少女の背が急激に伸びたのではない。少女は空中に浮いていた。
尚子は背中を嫌な汗が流れていくのを感じた。
(ア、アヤカシか……!)
ごくりと尚子の喉が鳴った。
「それにしてはおかしい。おまえに、それほどの力があるとは思えない。どういうことだ?」
「……」
妖しげに輝く琥珀色の瞳が、尚子の体中を舐め回すように上下に走る。生きたまま切り刻まれ、その肉片の一つ一つ、細部まで覗かれているような気分だった。
最後に、少女の瞳が、尚子の怯える瞳を捉え、微かに赤く光った。
全身が瞬時に氷つくような殺気に、尚子の心臓が飛び出そうなほど、強く脈打った。
――喰われる!
そう思った。
人間によく似たこの美しい異形のモノは、彼女の縄張りを侵した自分を喰らいに来たのだと思った。
瞬もできないほどの緊張――。
息の仕方も思い出せずにいると、意外にも、少女は、すーっと目をそらした。
「――立ち去れ」
それだけ言うと、こちらに背を向けてしまう。
「えっ……」
訳がわからず、尚子の目が泳ぐ。
「――――泡雪は朧が唯一、認めた相手。ゆえに、おまえを生かそう」
「ま、待てっ!!」
少女がそのまま消えてしまうような気がして、尚子は慌てて引き止めた。少女は少しだけ尚子を振り返った。

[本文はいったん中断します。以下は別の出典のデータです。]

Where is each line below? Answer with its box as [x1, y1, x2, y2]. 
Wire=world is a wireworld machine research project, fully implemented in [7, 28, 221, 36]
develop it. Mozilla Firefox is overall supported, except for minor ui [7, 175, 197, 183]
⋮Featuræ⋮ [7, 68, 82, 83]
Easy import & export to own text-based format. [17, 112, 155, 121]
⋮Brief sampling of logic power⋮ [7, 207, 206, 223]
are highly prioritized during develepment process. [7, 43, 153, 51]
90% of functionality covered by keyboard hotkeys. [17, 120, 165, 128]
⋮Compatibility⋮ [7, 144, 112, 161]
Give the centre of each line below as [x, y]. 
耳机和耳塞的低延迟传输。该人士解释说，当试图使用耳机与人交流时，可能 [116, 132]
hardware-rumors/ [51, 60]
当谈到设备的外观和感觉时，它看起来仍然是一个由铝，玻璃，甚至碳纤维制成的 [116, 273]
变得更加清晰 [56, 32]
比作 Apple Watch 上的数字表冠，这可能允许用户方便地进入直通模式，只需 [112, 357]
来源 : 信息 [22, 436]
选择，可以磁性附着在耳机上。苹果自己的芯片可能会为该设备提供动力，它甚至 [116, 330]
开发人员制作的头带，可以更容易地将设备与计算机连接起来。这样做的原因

「……何のことだかわからない! 泡雪とはなんだ! 朧とは───」
「――立ち去れ」
ふわりと風が巻き起こった。尚子の長い髪が揺れる。
まるでその風に、かき消されたかのように、少女の姿は消えていた。そこに確かに存在していたという事実さえ、残さぬように――。
ふいに、どこかで鳥が囀ずった。
柔らかなそよ風に、木漏れ日が揺れた。
明らかに、泉は日常を取り戻していた。
「――――」
緊張のあまりからからに乾いた口の中を潤そうと、唾を飲み込もうとしたが、唾なんて出てきそうにない。
(助かった……のか?)
ほっとした。
ほっとしたら、体中から力が抜け、へなへなとその場にへたれ込んでしまった。
ほぼ同時に、背後でドサッという音が聞こえた。小春丸も腰が抜けたらしい。
────『泡雪は朧が唯一、認めた相手。ゆえに、おまえを生かそう』
“生かす”いうことは、やはり、あの娘は自分を殺そうとしていたのだ。
体中を無数の羽虫が這うような悪寒が走る。
脳裏に焼き付いて離れない、あの琥珀色の瞳。
あの少女はきっと、アヤカシに違いない。あんな妖しい色の瞳を持ち、宙に体を浮かせる人間を、尚子は知らない。
尚子は少女が先ほどまで立っていた場所を見やる。足跡一つ残されていない。
唯一、残されたのは、少女が自分に投げかけた言葉。
――『泡雪を殺したのか?』
少女の声が、生々しく思い出された。
(泡雪……誰なんだ……)
尚子は、じっと、泉の対岸を見つめたが、答えは返ってくるはずもなかった。